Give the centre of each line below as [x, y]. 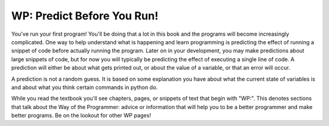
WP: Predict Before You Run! [85, 16]
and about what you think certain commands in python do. [84, 87]
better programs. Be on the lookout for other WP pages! [81, 116]
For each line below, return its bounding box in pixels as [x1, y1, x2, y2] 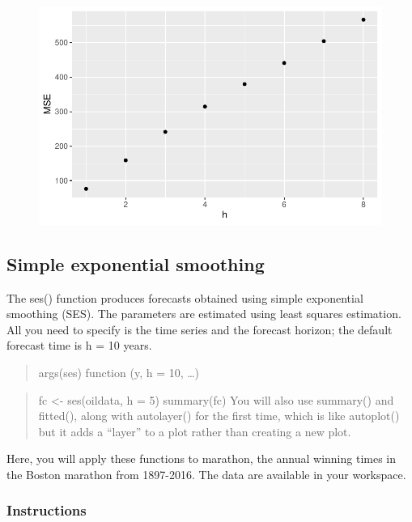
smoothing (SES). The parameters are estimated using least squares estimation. [6, 305, 401, 322]
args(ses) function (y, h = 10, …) [38, 363, 200, 380]
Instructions [6, 500, 87, 520]
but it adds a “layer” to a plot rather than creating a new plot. [38, 422, 351, 439]
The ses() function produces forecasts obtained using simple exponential [6, 289, 363, 306]
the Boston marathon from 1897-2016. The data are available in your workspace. [6, 465, 406, 482]
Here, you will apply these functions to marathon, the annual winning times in [6, 450, 397, 467]
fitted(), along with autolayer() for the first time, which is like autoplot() [38, 407, 400, 424]
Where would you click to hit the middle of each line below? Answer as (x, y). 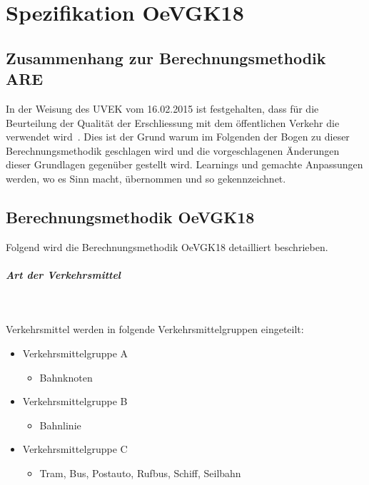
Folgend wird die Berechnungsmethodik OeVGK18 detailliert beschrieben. (167, 246)
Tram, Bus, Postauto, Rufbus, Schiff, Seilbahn (140, 473)
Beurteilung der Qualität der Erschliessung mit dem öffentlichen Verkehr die (173, 122)
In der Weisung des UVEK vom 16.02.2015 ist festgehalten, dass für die (162, 108)
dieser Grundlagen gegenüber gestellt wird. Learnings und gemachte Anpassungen (184, 164)
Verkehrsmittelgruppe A (75, 353)
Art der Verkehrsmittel (64, 274)
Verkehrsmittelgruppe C (75, 449)
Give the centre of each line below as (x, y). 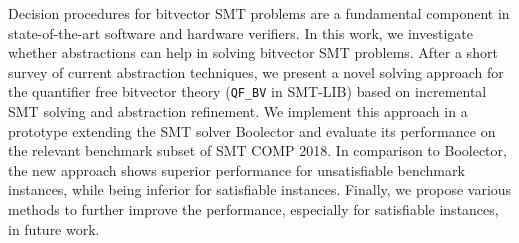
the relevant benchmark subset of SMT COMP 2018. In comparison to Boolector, (257, 150)
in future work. (54, 228)
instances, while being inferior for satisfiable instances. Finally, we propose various (260, 189)
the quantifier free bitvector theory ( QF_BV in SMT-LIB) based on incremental (247, 91)
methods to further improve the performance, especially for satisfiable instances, (253, 209)
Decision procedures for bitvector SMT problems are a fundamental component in (259, 13)
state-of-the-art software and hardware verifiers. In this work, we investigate (240, 32)
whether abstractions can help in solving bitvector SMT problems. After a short (253, 52)
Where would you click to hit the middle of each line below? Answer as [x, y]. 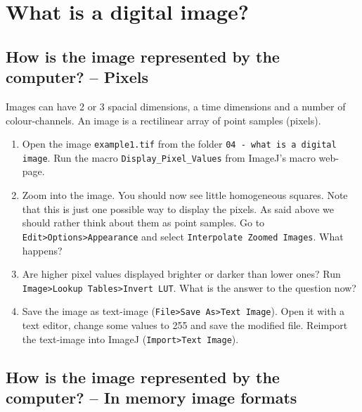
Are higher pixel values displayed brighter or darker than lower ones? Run [181, 274]
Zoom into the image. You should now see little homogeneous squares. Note [185, 195]
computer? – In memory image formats [151, 398]
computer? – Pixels [77, 77]
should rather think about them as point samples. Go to [143, 223]
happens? [42, 250]
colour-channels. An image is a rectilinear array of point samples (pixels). [163, 120]
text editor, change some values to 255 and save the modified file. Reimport [185, 325]
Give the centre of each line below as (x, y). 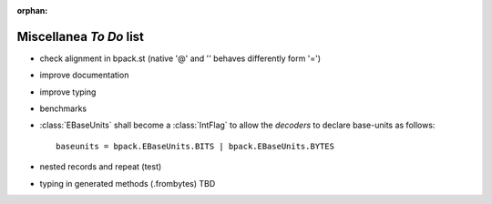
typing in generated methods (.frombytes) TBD (128, 183)
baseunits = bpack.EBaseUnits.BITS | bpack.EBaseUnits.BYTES (195, 146)
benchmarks (63, 108)
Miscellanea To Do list (81, 36)
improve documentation (84, 75)
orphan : (32, 10)
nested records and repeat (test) (101, 167)
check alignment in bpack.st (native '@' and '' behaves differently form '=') (180, 58)
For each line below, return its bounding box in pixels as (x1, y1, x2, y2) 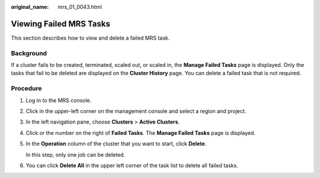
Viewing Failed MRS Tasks (11, 18, 111, 29)
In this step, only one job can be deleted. (25, 151, 126, 158)
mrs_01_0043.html (57, 4, 102, 10)
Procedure (11, 85, 42, 93)
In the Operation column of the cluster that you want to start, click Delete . (25, 140, 207, 147)
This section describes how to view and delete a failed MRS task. (11, 34, 170, 41)
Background (11, 49, 47, 57)
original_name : (11, 4, 49, 10)
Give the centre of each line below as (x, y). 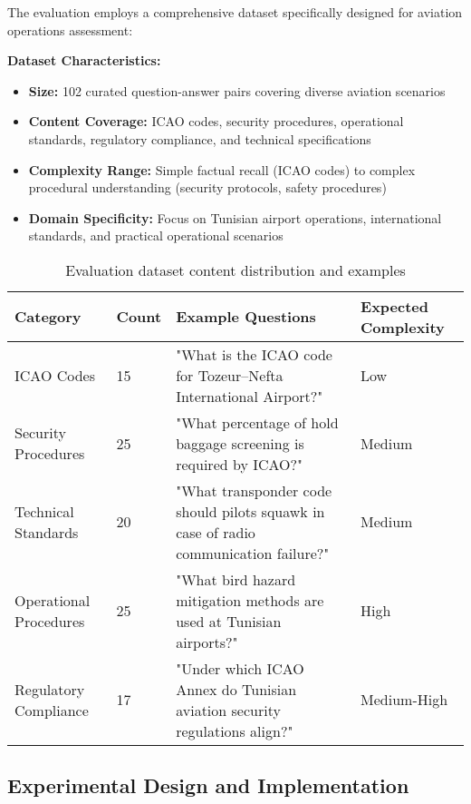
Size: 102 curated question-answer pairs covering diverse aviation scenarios (237, 90)
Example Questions (246, 317)
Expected (395, 306)
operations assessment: (70, 29)
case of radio (216, 532)
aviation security (228, 710)
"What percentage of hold (257, 422)
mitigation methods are (250, 600)
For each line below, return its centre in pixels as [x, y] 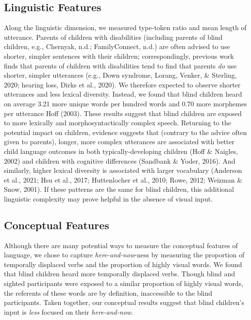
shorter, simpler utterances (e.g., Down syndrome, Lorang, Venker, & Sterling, [120, 75]
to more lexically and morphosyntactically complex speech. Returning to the [117, 123]
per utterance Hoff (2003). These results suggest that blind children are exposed [123, 113]
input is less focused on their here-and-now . [69, 312]
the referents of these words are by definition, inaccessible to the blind [108, 293]
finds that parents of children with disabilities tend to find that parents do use [120, 65]
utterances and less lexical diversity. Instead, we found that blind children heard [123, 94]
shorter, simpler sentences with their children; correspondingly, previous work [119, 56]
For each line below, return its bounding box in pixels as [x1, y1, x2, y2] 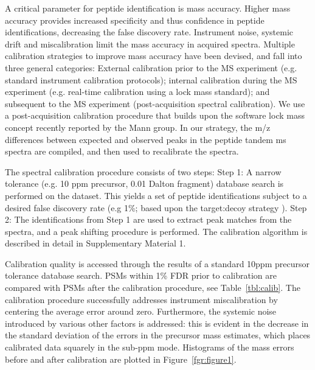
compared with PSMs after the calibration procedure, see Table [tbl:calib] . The [5, 281, 300, 294]
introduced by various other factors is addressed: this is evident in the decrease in [5, 316, 309, 329]
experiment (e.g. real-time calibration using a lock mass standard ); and [5, 85, 270, 98]
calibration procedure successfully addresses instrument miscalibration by [5, 293, 278, 305]
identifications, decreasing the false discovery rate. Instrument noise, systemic [5, 26, 294, 38]
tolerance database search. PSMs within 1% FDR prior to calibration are [5, 269, 277, 282]
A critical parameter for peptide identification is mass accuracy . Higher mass [5, 2, 291, 14]
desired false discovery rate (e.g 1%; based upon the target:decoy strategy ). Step [5, 201, 307, 214]
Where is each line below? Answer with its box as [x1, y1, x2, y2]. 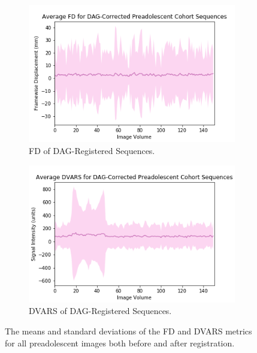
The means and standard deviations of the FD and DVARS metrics [5, 325, 252, 337]
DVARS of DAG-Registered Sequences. [29, 304, 172, 317]
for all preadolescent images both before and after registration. [5, 336, 235, 349]
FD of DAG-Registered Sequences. [29, 144, 155, 156]
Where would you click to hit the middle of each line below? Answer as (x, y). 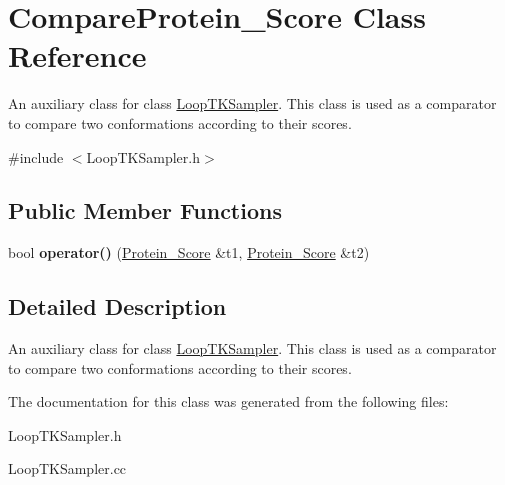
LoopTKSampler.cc (67, 468)
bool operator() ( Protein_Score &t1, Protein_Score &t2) (189, 252)
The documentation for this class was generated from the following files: (228, 401)
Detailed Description (117, 306)
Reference (77, 55)
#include (36, 156)
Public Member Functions (145, 210)
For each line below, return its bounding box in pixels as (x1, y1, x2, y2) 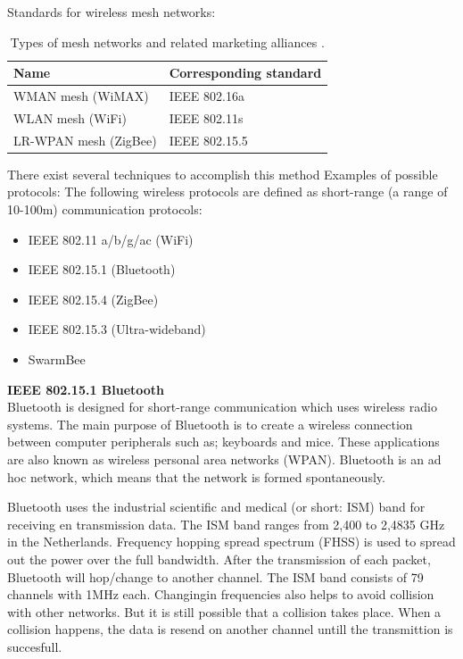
=====
Print out the material word for word, omitting the pictures.

Give the centre of each line below as [x, y]. 
WP: Predict Before You Run! [85, 16]
and about what you think certain commands in python do. [84, 87]
better programs. Be on the lookout for other WP pages! [81, 116]
For each line below, return its bounding box in pixels as [x1, y1, x2, y2] 
smoothing (SES). The parameters are estimated using least squares estimation. [6, 305, 401, 322]
args(ses) function (y, h = 10, …) [38, 363, 200, 380]
Instructions [6, 500, 87, 520]
but it adds a “layer” to a plot rather than creating a new plot. [38, 422, 351, 439]
The ses() function produces forecasts obtained using simple exponential [6, 289, 363, 306]
the Boston marathon from 1897-2016. The data are available in your workspace. [6, 465, 406, 482]
Here, you will apply these functions to marathon, the annual winning times in [6, 450, 397, 467]
fitted(), along with autolayer() for the first time, which is like autoplot() [38, 407, 400, 424]
Where would you click to hit the middle of each line below? Answer as (x, y). 
Folgend wird die Berechnungsmethodik OeVGK18 detailliert beschrieben. (167, 246)
Tram, Bus, Postauto, Rufbus, Schiff, Seilbahn (140, 473)
Beurteilung der Qualität der Erschliessung mit dem öffentlichen Verkehr die (173, 122)
In der Weisung des UVEK vom 16.02.2015 ist festgehalten, dass für die (162, 108)
dieser Grundlagen gegenüber gestellt wird. Learnings und gemachte Anpassungen (184, 164)
Verkehrsmittelgruppe A (75, 353)
Art der Verkehrsmittel (64, 274)
Verkehrsmittelgruppe C (75, 449)
Give the centre of each line below as (x, y). 
the relevant benchmark subset of SMT COMP 2018. In comparison to Boolector, (257, 150)
in future work. (54, 228)
instances, while being inferior for satisfiable instances. Finally, we propose various (260, 189)
the quantifier free bitvector theory ( QF_BV in SMT-LIB) based on incremental (247, 91)
methods to further improve the performance, especially for satisfiable instances, (253, 209)
Decision procedures for bitvector SMT problems are a fundamental component in (259, 13)
state-of-the-art software and hardware verifiers. In this work, we investigate (240, 32)
whether abstractions can help in solving bitvector SMT problems. After a short (253, 52)
Where would you click to hit the middle of each line below? Answer as [x, y]. 
Are higher pixel values displayed brighter or darker than lower ones? Run [181, 274]
Zoom into the image. You should now see little homogeneous squares. Note [185, 195]
computer? – In memory image formats [151, 398]
computer? – Pixels [77, 77]
should rather think about them as point samples. Go to [143, 223]
happens? [42, 250]
colour-channels. An image is a rectilinear array of point samples (pixels). [163, 120]
text editor, change some values to 255 and save the modified file. Reimport [185, 325]
Give the centre of each line below as (x, y). 
typing in generated methods (.frombytes) TBD (128, 183)
baseunits = bpack.EBaseUnits.BITS | bpack.EBaseUnits.BYTES (195, 146)
benchmarks (63, 108)
Miscellanea To Do list (81, 36)
improve documentation (84, 75)
orphan : (32, 10)
nested records and repeat (test) (101, 167)
check alignment in bpack.st (native '@' and '' behaves differently form '=') (180, 58)
For each line below, return its bounding box in pixels as (x1, y1, x2, y2) 
Viewing Failed MRS Tasks (11, 18, 111, 29)
In this step, only one job can be deleted. (25, 151, 126, 158)
mrs_01_0043.html (57, 4, 102, 10)
Procedure (11, 85, 42, 93)
In the Operation column of the cluster that you want to start, click Delete . (25, 140, 207, 147)
This section describes how to view and delete a failed MRS task. (11, 34, 170, 41)
Background (11, 49, 47, 57)
original_name : (11, 4, 49, 10)
Give the centre of each line below as (x, y). 
Size: 102 curated question-answer pairs covering diverse aviation scenarios (237, 90)
Example Questions (246, 317)
Expected (395, 306)
operations assessment: (70, 29)
case of radio (216, 532)
aviation security (228, 710)
"What percentage of hold (257, 422)
mitigation methods are (250, 600)
For each line below, return its centre in pixels as [x, y] 
shorter, simpler utterances (e.g., Down syndrome, Lorang, Venker, & Sterling, [120, 75]
to more lexically and morphosyntactically complex speech. Returning to the [117, 123]
per utterance Hoff (2003). These results suggest that blind children are exposed [123, 113]
input is less focused on their here-and-now . [69, 312]
the referents of these words are by definition, inaccessible to the blind [108, 293]
finds that parents of children with disabilities tend to find that parents do use [120, 65]
utterances and less lexical diversity. Instead, we found that blind children heard [123, 94]
shorter, simpler sentences with their children; correspondingly, previous work [119, 56]
For each line below, return its bounding box in pixels as [x1, y1, x2, y2] 
compared with PSMs after the calibration procedure, see Table [tbl:calib] . The [5, 281, 300, 294]
introduced by various other factors is addressed: this is evident in the decrease in [5, 316, 309, 329]
experiment (e.g. real-time calibration using a lock mass standard ); and [5, 85, 270, 98]
calibration procedure successfully addresses instrument miscalibration by [5, 293, 278, 305]
identifications, decreasing the false discovery rate. Instrument noise, systemic [5, 26, 294, 38]
tolerance database search. PSMs within 1% FDR prior to calibration are [5, 269, 277, 282]
A critical parameter for peptide identification is mass accuracy . Higher mass [5, 2, 291, 14]
desired false discovery rate (e.g 1%; based upon the target:decoy strategy ). Step [5, 201, 307, 214]
Where is each line below? Answer with its box as [x1, y1, x2, y2]. 
The means and standard deviations of the FD and DVARS metrics [5, 325, 252, 337]
DVARS of DAG-Registered Sequences. [29, 304, 172, 317]
for all preadolescent images both before and after registration. [5, 336, 235, 349]
FD of DAG-Registered Sequences. [29, 144, 155, 156]
Where would you click to hit the middle of each line below? Answer as (x, y). 
LoopTKSampler.cc (67, 468)
bool operator() ( Protein_Score &t1, Protein_Score &t2) (189, 252)
The documentation for this class was generated from the following files: (228, 401)
Detailed Description (117, 306)
Reference (77, 55)
#include (36, 156)
Public Member Functions (145, 210)
For each line below, return its bounding box in pixels as (x1, y1, x2, y2) 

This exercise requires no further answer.